N essuna vicenda umana è più raccontata della guerra. C’è in Omero e in Virgilio, c’è nella Bibbia e nei canti medievali, ce n’è a profusione nei poemi epici e nella letteratura romantica. Per secoli ci si è concentrati su una sorta di nobiltà della guerra, persino nei suoi momenti più sanguinosi e dolorosi.
Nella lunga agonia del principe Andrej Bolkonskij, Tolstoj lascia vagare la mente del suo personaggio sul senso dell’esistenza, ma non gli permette di indugiare sull’insensatezza della guerra. Né lo fanno i personaggi di Hugo. Bisogna arrivare all’orrore supremo della Prima Guerra Mondiale per fare breccia in quella malintesa nobiltà e cominciare a raccontare la guerra per quello che è, privandola della sua epica: un assurdo massacro.
Certo non è la narrativa a impedire che l'atrocità si ripeta, ma la Seconda Guerra Mondiale aggiunge qualcosa, un nuovo tema: i crimini commessi sulla popolazione. La Shoah domina su tutti: la sistematicità dell’olocausto degli ebrei sopravanza nell’immaginario collettivo il terrore e la distruzione scatenati dai bombardamenti sulle città, gli stupri e gli omicidi compiuti dalle truppe di occupazione, la dilaniante realtà della guerra civile.
Negli anni si sono moltiplicate le narrazioni legate alla Shoah: il tentativo di dare una spiegazione al più insensato degli orrori della guerra passa anche per l’invenzione di situazioni a essa legate, come se l’immaginazione dei nazisti e di Himmler non fosse già abbastanza creativa. La vita nei campi di concentramento e di sterminio ci è stata raccontata in ogni modo: documentaristico, romanzesco, grottesco e persino con sfumature fantasy. Ma pochi autori si sono concessi di indagare il dopo, quel ritorno alla vita – che non poteva per forza di cose essere ritorno alla normalità – che per alcuni è stato così insopportabile da essergli preferita la morte.
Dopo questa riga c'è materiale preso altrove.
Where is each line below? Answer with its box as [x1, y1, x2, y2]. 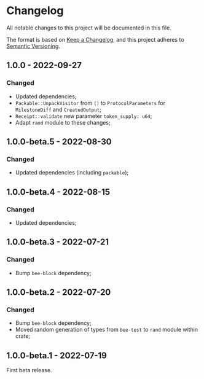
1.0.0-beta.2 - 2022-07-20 [6, 287, 111, 298]
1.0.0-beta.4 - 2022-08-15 [6, 187, 111, 197]
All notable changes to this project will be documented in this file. [6, 24, 172, 31]
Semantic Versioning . [6, 42, 60, 50]
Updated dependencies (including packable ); [15, 169, 129, 176]
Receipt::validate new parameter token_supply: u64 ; [15, 112, 152, 120]
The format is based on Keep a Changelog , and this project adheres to [6, 36, 184, 43]
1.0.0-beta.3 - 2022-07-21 [6, 237, 109, 248]
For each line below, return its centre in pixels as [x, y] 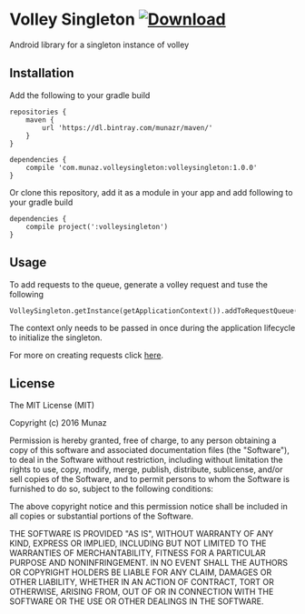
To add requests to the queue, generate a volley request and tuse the [138, 284]
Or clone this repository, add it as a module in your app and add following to [151, 192]
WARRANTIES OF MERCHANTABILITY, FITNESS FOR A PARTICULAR [138, 553]
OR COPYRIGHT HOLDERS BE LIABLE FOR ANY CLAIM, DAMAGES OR [141, 572]
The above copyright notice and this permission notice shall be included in [148, 507]
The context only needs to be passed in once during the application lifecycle [152, 327]
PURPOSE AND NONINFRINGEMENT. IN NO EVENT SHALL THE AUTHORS [149, 563]
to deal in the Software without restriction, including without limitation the [146, 460]
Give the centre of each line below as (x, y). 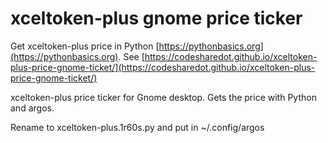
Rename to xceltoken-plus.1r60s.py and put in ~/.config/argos (137, 127)
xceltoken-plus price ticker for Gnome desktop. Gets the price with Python (163, 97)
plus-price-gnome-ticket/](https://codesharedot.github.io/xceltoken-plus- (163, 67)
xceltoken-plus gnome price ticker (156, 18)
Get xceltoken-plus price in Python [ (85, 46)
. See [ (131, 56)
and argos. (32, 108)
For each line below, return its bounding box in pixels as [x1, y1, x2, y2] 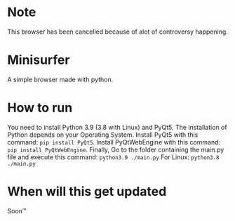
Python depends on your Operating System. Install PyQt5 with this [7, 130, 199, 139]
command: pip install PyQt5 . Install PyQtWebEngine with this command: [7, 138, 221, 146]
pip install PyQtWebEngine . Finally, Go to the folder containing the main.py [7, 145, 224, 154]
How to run [7, 100, 73, 116]
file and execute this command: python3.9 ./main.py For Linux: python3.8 [7, 152, 220, 161]
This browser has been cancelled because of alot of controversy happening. [7, 27, 228, 36]
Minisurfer [7, 52, 70, 68]
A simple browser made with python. [7, 75, 114, 83]
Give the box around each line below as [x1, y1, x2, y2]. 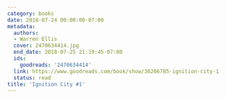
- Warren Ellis [13, 36, 58, 43]
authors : [13, 29, 39, 37]
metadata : [7, 23, 36, 30]
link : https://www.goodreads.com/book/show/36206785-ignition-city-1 [13, 68, 219, 75]
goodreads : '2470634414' [19, 61, 92, 68]
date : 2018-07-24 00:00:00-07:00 [7, 17, 104, 23]
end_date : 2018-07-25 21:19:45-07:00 [13, 49, 123, 56]
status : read [13, 74, 51, 81]
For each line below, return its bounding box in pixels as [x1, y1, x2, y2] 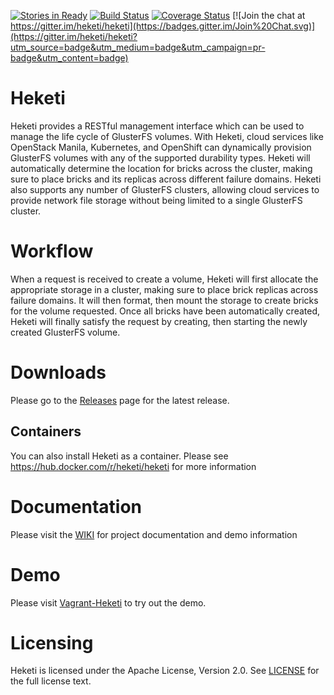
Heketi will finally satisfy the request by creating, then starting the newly [10, 315, 308, 327]
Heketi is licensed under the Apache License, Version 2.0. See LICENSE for [10, 665, 320, 677]
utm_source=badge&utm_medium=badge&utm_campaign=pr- [10, 41, 266, 53]
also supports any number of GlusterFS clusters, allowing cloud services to [10, 183, 320, 195]
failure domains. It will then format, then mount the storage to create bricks [10, 294, 319, 306]
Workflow [10, 240, 94, 263]
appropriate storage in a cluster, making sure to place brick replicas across [10, 283, 319, 295]
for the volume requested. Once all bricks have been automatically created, [10, 305, 321, 317]
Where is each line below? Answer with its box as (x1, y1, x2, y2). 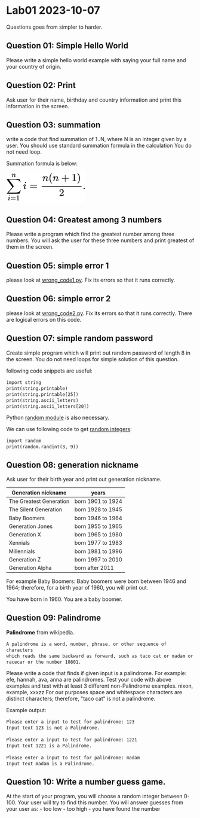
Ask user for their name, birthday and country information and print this (6, 96, 182, 103)
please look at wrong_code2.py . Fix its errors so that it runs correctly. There (6, 309, 193, 317)
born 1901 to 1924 (74, 497, 122, 505)
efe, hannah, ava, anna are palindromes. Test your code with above (6, 676, 172, 683)
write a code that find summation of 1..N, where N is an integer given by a (6, 136, 187, 143)
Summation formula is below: (6, 160, 78, 167)
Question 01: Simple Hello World (6, 41, 129, 51)
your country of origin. (6, 63, 61, 70)
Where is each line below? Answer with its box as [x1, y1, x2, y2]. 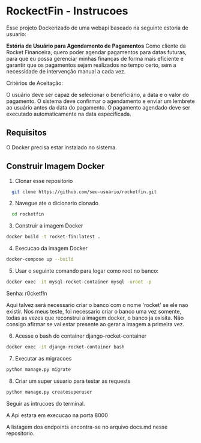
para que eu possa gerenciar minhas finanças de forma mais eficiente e [6, 55, 184, 62]
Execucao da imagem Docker [14, 245, 88, 252]
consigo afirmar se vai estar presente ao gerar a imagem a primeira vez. [6, 320, 185, 327]
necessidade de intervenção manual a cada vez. [6, 67, 126, 75]
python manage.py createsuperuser [6, 389, 93, 395]
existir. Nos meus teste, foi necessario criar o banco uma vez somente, [6, 308, 182, 315]
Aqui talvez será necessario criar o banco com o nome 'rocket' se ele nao [6, 301, 188, 308]
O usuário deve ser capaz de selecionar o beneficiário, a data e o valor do [6, 91, 189, 98]
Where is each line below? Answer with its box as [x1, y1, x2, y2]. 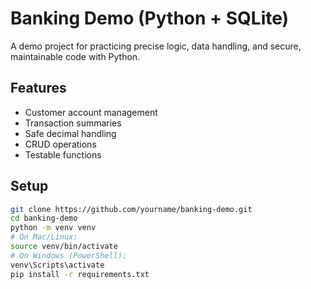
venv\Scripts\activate [10, 260, 105, 270]
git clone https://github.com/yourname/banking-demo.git [10, 204, 253, 214]
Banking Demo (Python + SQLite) [10, 7, 290, 30]
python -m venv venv [10, 223, 97, 233]
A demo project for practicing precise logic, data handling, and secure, [10, 40, 302, 52]
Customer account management [24, 106, 158, 118]
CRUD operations [24, 138, 97, 150]
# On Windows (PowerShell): [10, 250, 128, 261]
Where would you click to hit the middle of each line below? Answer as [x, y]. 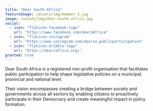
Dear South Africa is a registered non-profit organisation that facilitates [76, 69]
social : [13, 23]
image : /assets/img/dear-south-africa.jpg [49, 19]
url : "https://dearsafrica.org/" [48, 50]
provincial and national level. [34, 79]
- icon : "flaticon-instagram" [40, 37]
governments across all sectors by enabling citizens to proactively [72, 94]
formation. [15, 104]
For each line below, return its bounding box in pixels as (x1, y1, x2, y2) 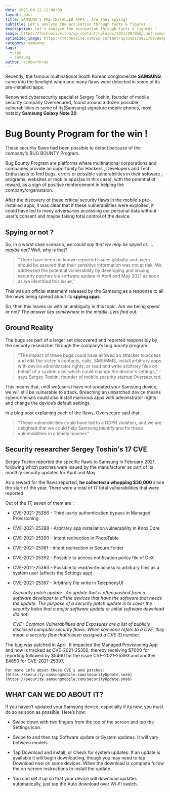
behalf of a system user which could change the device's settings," (17, 368, 158, 374)
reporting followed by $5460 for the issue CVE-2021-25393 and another (5, 652, 156, 658)
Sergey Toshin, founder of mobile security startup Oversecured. (28, 374, 162, 380)
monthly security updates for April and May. (5, 469, 97, 475)
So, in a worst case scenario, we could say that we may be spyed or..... (5, 241, 154, 247)
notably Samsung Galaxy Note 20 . (5, 110, 78, 116)
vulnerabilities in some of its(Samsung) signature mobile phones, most (5, 105, 152, 111)
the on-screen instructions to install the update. (12, 766, 112, 772)
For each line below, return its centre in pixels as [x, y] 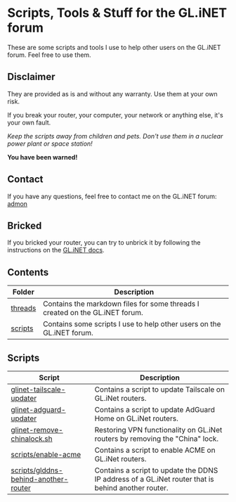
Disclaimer [31, 77]
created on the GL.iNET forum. [93, 313]
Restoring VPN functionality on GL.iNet [158, 430]
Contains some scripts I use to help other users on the [132, 324]
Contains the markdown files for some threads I [121, 304]
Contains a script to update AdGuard [155, 410]
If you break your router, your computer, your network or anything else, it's [115, 115]
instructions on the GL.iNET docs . [56, 250]
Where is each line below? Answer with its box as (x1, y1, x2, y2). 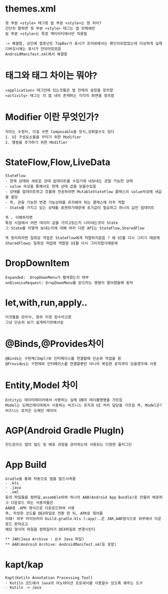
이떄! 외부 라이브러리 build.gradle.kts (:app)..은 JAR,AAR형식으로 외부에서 (5, 516, 152, 522)
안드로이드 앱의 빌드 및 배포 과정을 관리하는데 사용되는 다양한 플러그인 (5, 442, 132, 447)
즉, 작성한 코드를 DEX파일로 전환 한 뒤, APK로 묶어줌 (5, 511, 103, 516)
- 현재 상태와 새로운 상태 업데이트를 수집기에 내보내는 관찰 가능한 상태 (5, 178, 133, 183)
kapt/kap (5, 559, 44, 570)
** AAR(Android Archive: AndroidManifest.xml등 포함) (5, 542, 117, 547)
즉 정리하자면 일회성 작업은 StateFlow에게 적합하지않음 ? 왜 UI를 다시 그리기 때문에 (5, 235, 160, 240)
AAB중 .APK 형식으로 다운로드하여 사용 (5, 506, 75, 511)
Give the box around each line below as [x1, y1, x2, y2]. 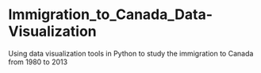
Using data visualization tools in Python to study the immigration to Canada [8, 48, 254, 58]
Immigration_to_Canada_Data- [8, 6, 213, 24]
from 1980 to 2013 [8, 57, 68, 67]
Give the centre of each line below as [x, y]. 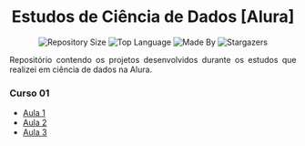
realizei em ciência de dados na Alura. [81, 69]
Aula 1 [34, 113]
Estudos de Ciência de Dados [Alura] [153, 17]
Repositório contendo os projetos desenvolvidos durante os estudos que [153, 59]
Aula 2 [35, 123]
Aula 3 [35, 132]
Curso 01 [30, 93]
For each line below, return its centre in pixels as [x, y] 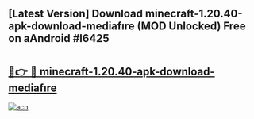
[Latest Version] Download [76, 14]
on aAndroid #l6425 [59, 38]
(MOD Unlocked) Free [191, 27]
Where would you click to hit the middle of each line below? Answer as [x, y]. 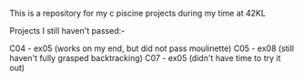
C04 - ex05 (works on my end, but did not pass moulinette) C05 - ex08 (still [152, 48]
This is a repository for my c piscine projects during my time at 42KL [138, 13]
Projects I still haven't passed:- [67, 30]
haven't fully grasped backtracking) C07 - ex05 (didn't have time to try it [145, 58]
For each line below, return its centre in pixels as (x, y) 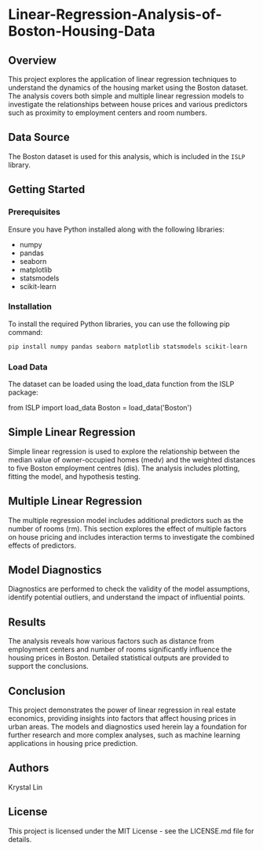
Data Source (39, 137)
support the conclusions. (48, 666)
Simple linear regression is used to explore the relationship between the (124, 451)
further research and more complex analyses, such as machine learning (124, 735)
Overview (33, 60)
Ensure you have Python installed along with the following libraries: (117, 229)
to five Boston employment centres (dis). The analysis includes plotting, (124, 468)
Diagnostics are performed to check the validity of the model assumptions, (129, 589)
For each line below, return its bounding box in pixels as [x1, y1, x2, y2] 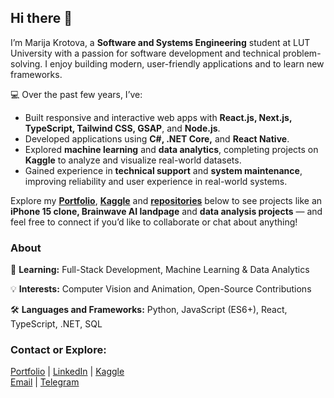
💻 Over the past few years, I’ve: [10, 88, 143, 100]
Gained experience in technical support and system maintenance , [24, 164, 303, 176]
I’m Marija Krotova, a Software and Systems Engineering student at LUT [10, 36, 311, 48]
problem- [282, 47, 322, 59]
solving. [10, 57, 43, 70]
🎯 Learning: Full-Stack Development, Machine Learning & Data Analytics [10, 264, 310, 276]
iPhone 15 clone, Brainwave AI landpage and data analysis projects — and [10, 205, 323, 217]
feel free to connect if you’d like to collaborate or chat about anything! [10, 216, 298, 228]
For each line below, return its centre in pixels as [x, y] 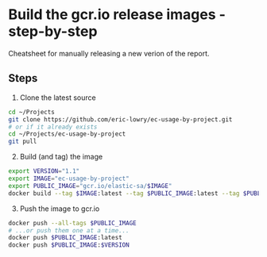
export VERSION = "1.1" [44, 171]
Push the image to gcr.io [60, 209]
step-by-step [53, 31]
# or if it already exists [53, 127]
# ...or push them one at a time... [69, 230]
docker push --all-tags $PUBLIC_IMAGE [72, 223]
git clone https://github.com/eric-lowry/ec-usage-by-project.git [120, 119]
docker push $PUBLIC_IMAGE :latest [66, 238]
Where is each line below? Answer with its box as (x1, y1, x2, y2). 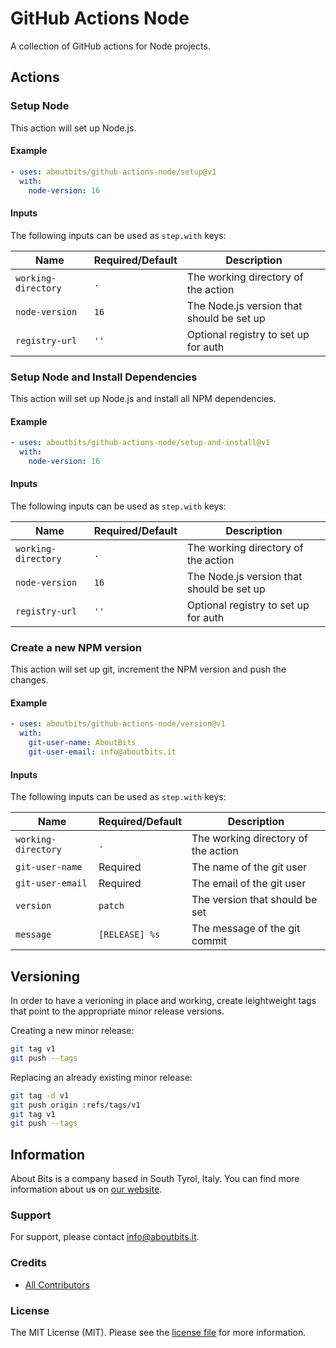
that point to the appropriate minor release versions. (10, 1005, 225, 1017)
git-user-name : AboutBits (28, 738, 137, 748)
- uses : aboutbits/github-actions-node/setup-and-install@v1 (10, 438, 271, 448)
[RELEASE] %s (98, 929, 161, 941)
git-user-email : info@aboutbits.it (28, 747, 177, 757)
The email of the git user (191, 877, 307, 891)
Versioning (10, 968, 80, 985)
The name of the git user (191, 860, 308, 874)
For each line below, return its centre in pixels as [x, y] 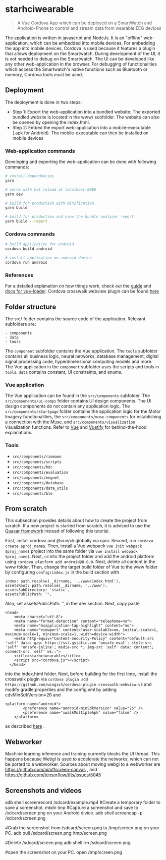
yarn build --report [27, 222]
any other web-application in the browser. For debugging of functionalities [81, 64]
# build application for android [40, 244]
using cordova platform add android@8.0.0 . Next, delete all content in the [80, 562]
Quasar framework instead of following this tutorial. [57, 531]
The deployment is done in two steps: [44, 102]
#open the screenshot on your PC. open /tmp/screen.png [64, 852]
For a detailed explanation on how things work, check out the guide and [78, 286]

Lo fa Paolo Casadio, autore di ‘Fiordicotone’ (Manni, 266 pagine, 17 euro) che con la delicatezza che i lettori hanno imparato a conoscere nei precedenti romanzi (‘La quarta estate’ e ‘Il bambino del treno’) torna sui temi che gli sono cari e alle atmosfere che gli sono più congeniali. Se ‘La quarta estate’ raccontava il prima della Guerra e ‘Il bambino del treno’ il durante, questo ‘Fiordicotone’ prende le mosse dal momento in cui le armi finalmente tacciono e si può non solo pensare a ricostruire strade e città, ma le esistenze stesse.
Difficile riuscirci per una come Alma, la protagonista, uscita dal campo di concentramento di Auschwitz non solo viva, ma addirittura in forma: ben nutrita e con la straordinaria bellezza ancora intatta. Solo perché a lei, come alle ragazze ebree più belle, è toccato il destino di intrattenere le SS nel bordello del del lager. È viva, sì, ma e ferite che si porta dentro sono profonde e la più profonda di tutte ha il nome della figlia, Velia, sfuggita miracolosamente al rastrellamento e che ora deve riuscire a trovare.
Casadio ci regala un’altra storia indimenticabile, in cui il dolore si stempera, ma non si affievolisce, in una scrittura delicata. Non sottrae nulla all’orrore e agli errori, non giustifica e non assolve, ma avvolge tutto in una dimensione che, quietato il rombo dei cannoni e il fragore delle esplosioni, apre a una speranza cauta, che muove passi incerti tra le macerie della guerra.